Mathematical modelling of biology and making predictions about the behaviour of biological systems has been hard due to the extremely high level of complexity and large variability in system behaviour. This is unlike other non-living physical systems where at least the equations governing the system behaviour are usually well known. This is where Machine Learning can make a huge difference! Machine Learning is not a magic wand, but it has a lot of predictive power if used judiciously with a data-centric approach. ML algorithms have the power to learn patterns in the data which may be too complex for the human mind to decipher. However, collecting and manually labelling a large amount of biomolecular data required for the training of usual ML algorithms is both expensive and time consuming. Therefore, for most practical problems, scientists have to find ways to work with a relatively small amount of data, which means roughly a few hundred to a thousand data points. Even in other ML domains like processing of language and images, we have seen the necessity of a data-centric approach despite the availability of large pre-trained models that enable making predictions with relatively small amounts of training data for specific tasks.
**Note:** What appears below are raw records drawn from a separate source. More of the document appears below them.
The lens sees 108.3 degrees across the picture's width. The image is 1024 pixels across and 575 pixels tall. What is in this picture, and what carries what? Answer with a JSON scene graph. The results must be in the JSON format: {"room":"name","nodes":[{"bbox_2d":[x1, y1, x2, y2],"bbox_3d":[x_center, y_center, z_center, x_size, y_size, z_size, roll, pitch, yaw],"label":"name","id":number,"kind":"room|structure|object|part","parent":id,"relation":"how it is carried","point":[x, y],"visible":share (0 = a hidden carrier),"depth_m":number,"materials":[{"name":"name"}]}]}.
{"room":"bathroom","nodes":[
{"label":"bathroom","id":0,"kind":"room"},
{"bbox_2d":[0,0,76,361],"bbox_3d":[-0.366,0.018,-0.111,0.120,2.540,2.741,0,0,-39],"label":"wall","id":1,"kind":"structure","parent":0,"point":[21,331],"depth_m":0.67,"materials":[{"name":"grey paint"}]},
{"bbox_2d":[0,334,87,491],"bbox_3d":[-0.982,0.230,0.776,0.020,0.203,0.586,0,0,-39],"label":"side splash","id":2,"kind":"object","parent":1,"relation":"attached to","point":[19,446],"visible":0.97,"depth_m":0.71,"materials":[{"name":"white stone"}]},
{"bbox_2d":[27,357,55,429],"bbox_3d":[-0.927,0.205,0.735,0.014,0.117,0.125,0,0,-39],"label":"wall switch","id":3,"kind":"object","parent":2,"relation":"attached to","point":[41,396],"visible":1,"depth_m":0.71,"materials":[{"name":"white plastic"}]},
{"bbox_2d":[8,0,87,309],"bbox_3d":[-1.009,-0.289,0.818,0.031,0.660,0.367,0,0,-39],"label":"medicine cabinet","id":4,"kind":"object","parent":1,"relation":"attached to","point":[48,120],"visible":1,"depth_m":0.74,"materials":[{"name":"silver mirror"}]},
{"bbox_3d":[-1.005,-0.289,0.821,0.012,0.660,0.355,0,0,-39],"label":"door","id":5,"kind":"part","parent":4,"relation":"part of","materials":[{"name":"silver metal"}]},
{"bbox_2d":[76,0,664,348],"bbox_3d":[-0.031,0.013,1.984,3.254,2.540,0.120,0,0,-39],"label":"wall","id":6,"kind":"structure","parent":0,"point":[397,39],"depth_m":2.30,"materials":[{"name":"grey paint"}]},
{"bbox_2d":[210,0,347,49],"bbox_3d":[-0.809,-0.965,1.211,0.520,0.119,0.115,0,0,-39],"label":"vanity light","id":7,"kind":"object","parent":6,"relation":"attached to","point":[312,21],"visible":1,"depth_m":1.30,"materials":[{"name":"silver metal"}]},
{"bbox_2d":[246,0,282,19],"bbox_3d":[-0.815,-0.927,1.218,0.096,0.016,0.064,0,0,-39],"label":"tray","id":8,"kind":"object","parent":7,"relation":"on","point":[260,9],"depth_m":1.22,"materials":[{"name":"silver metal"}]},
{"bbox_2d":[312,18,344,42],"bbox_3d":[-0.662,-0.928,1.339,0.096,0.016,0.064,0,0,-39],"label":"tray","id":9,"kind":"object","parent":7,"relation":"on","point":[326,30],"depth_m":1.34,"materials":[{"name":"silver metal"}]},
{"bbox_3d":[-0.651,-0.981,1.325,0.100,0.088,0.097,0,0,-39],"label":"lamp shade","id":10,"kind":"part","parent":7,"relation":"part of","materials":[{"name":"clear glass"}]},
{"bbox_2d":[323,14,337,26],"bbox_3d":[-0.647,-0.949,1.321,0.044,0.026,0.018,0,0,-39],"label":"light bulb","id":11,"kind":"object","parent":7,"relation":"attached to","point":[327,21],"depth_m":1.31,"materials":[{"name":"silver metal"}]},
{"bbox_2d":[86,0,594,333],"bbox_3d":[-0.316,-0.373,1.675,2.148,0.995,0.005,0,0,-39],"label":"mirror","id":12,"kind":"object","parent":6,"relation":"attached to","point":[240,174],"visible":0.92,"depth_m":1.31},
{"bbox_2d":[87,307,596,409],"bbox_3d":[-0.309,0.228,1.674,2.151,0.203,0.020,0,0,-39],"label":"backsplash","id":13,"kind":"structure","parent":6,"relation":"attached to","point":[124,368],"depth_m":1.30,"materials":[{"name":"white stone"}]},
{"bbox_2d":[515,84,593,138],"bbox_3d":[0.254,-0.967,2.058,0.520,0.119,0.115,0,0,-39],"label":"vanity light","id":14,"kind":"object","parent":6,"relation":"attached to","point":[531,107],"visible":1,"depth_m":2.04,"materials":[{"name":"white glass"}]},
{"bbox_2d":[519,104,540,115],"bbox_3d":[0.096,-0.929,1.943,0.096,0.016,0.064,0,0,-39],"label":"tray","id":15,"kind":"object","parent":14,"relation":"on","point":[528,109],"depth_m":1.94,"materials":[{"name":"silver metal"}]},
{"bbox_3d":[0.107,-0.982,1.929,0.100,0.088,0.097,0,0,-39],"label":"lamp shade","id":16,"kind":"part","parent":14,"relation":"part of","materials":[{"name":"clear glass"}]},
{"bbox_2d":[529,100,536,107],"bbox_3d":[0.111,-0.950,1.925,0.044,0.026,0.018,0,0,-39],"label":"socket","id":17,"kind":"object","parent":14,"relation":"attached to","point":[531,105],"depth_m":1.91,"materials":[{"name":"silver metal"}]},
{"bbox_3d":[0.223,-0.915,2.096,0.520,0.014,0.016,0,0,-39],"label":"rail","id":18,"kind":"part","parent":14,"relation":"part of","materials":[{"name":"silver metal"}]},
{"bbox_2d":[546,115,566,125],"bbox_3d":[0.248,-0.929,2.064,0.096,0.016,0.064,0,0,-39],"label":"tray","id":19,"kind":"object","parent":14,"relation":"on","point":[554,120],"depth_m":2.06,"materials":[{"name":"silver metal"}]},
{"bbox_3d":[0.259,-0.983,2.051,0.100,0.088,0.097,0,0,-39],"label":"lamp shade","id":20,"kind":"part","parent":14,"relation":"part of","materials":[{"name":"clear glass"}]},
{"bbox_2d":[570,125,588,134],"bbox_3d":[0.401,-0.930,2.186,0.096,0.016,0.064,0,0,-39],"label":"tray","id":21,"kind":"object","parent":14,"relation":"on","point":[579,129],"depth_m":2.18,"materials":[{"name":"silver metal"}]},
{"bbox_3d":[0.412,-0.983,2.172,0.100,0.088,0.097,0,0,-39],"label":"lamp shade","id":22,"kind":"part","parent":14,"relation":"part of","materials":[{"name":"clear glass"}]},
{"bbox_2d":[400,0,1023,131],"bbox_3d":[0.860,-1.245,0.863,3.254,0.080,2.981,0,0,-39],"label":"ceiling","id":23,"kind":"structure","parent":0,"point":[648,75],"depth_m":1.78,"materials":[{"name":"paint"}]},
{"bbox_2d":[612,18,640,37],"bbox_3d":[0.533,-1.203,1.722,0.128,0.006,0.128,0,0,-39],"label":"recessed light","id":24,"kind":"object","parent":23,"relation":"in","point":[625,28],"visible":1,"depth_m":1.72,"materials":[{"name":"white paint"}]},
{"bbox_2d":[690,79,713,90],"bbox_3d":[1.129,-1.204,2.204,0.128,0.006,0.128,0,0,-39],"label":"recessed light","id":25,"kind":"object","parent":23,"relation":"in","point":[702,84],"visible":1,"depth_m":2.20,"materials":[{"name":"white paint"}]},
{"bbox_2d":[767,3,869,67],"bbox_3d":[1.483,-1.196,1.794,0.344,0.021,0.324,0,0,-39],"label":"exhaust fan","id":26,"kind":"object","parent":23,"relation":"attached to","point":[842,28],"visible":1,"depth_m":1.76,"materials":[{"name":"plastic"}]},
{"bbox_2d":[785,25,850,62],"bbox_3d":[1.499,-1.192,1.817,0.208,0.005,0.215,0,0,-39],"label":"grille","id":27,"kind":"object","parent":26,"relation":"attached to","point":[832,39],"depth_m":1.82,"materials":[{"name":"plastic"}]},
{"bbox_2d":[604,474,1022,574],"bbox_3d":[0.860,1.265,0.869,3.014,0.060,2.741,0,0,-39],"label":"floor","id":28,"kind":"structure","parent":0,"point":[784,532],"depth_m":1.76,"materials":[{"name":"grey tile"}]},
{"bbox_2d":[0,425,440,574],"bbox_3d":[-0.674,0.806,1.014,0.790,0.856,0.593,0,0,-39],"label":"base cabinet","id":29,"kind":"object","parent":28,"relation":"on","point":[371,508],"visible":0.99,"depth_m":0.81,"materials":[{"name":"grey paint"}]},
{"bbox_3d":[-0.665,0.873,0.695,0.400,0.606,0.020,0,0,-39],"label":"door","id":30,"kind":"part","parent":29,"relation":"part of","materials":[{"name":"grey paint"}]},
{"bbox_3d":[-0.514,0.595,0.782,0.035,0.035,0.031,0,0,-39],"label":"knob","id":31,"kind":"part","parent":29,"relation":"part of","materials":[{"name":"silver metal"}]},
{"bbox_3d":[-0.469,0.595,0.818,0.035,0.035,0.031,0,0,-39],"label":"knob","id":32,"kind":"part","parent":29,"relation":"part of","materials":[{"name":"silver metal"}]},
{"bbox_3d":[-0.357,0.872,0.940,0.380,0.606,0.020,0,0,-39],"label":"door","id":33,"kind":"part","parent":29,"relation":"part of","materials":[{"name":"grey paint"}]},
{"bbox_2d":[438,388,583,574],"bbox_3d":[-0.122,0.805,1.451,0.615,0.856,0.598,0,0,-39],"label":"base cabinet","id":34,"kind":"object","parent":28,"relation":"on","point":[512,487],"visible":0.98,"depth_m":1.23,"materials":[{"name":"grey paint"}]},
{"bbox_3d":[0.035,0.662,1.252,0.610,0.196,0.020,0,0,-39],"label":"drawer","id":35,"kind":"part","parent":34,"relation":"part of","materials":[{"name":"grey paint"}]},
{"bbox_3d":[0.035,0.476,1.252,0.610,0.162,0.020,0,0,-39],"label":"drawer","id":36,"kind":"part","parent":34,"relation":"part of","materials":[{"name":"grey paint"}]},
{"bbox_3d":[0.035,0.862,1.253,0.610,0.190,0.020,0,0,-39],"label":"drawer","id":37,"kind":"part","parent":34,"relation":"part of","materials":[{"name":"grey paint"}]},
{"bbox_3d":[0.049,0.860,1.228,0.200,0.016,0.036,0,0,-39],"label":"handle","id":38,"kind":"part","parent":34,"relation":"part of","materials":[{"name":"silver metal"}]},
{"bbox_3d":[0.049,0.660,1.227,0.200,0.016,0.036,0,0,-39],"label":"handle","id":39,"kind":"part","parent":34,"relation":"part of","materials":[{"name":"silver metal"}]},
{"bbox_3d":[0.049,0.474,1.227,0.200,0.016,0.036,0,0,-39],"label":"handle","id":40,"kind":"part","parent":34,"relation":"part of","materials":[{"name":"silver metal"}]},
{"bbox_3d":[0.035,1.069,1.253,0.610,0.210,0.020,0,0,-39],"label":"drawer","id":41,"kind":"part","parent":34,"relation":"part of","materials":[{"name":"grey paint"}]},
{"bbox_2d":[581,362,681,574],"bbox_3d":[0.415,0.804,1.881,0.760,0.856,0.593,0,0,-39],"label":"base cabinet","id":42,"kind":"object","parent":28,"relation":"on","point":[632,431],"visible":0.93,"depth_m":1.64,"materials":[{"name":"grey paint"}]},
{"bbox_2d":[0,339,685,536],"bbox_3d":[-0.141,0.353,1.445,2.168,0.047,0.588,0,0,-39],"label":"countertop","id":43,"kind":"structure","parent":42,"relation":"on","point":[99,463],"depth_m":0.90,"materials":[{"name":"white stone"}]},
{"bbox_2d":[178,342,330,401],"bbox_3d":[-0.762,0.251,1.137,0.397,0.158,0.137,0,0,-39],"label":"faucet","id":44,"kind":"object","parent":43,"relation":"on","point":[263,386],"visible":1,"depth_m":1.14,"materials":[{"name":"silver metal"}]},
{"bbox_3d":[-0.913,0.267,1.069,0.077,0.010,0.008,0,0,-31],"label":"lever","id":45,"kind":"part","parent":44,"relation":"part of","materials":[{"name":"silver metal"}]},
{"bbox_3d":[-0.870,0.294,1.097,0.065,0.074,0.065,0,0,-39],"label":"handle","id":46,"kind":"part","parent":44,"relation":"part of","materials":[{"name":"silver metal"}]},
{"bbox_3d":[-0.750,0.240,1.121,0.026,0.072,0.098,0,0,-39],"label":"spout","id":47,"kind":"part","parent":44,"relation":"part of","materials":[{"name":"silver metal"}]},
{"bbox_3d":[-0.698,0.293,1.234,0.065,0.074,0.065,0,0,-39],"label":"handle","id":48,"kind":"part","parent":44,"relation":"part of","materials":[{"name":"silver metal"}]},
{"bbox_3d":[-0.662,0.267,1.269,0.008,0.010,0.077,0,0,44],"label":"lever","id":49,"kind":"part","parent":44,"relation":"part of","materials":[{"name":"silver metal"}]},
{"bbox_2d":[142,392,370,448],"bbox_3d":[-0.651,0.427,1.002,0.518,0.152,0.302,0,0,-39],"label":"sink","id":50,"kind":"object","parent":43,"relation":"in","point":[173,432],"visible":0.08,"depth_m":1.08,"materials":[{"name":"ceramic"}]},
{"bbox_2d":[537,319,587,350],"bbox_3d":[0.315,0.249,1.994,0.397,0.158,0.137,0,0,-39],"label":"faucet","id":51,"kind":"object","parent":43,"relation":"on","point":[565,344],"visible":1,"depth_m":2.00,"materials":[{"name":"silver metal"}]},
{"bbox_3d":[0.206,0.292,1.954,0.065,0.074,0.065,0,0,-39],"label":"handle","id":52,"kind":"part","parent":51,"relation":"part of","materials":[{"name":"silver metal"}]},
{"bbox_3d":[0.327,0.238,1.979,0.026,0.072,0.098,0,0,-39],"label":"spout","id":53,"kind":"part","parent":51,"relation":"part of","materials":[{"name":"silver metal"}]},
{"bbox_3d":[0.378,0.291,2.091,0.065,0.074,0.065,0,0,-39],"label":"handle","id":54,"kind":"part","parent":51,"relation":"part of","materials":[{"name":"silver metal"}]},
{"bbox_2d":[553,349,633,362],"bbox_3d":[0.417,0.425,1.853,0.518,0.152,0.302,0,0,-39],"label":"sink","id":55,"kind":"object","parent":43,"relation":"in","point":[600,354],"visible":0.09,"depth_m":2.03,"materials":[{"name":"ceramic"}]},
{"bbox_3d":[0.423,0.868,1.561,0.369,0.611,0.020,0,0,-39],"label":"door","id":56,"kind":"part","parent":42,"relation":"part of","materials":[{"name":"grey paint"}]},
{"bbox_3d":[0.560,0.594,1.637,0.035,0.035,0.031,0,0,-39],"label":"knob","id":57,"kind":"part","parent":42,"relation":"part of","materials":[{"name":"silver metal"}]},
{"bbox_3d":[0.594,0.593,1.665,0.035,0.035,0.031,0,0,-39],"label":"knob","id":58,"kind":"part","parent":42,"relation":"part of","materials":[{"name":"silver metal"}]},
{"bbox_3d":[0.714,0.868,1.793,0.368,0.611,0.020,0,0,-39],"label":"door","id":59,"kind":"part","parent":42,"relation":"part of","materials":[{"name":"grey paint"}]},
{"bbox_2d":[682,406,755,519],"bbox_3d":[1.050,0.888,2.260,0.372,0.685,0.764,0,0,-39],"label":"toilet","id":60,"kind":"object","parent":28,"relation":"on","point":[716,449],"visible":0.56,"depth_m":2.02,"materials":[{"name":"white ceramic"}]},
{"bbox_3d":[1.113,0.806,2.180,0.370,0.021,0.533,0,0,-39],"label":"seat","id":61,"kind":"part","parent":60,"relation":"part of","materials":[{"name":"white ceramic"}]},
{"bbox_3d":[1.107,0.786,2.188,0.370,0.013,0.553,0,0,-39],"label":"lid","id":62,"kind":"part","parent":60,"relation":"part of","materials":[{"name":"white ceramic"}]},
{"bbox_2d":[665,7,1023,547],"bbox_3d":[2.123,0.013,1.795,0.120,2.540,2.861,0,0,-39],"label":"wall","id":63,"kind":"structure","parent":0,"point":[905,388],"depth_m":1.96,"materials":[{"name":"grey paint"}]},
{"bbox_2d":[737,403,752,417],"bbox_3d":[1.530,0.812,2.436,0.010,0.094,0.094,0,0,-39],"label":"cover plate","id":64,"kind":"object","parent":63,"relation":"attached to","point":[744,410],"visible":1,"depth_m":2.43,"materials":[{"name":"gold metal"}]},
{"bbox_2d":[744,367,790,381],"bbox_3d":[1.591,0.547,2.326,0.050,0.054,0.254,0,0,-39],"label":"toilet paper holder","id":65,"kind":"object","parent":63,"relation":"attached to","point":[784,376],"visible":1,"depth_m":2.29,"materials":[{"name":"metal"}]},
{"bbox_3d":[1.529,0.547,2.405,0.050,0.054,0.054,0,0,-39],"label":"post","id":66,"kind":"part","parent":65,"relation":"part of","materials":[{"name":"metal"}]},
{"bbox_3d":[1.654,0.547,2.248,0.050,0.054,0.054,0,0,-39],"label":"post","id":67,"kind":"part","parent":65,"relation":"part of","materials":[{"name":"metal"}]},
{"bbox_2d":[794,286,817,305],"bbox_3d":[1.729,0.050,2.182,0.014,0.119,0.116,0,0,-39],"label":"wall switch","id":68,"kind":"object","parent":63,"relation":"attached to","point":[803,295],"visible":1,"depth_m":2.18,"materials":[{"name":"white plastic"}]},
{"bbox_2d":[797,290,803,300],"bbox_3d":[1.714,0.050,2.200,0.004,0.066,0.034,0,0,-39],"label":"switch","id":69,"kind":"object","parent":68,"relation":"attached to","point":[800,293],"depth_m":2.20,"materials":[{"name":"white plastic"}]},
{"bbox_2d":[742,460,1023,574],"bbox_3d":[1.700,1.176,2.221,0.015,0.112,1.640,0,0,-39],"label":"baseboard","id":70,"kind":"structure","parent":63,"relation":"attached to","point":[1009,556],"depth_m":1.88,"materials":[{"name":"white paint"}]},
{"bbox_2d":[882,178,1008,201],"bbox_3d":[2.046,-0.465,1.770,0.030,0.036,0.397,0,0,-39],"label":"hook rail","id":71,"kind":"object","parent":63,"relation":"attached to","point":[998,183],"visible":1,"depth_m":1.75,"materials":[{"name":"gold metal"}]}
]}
Hence, it is certainly clear that research groups which follow a data-centric approach for ML applications in biology will far outshine groups that do not. This will also usher in a new data-driven approach to science!

¹ These data-centric techniques focus on systematically improving the data to boost the performance of established prediction models. In addition to general statistical methods of improving data, domain knowledge integration is also an essential part of data improvement when working with biomolecular data.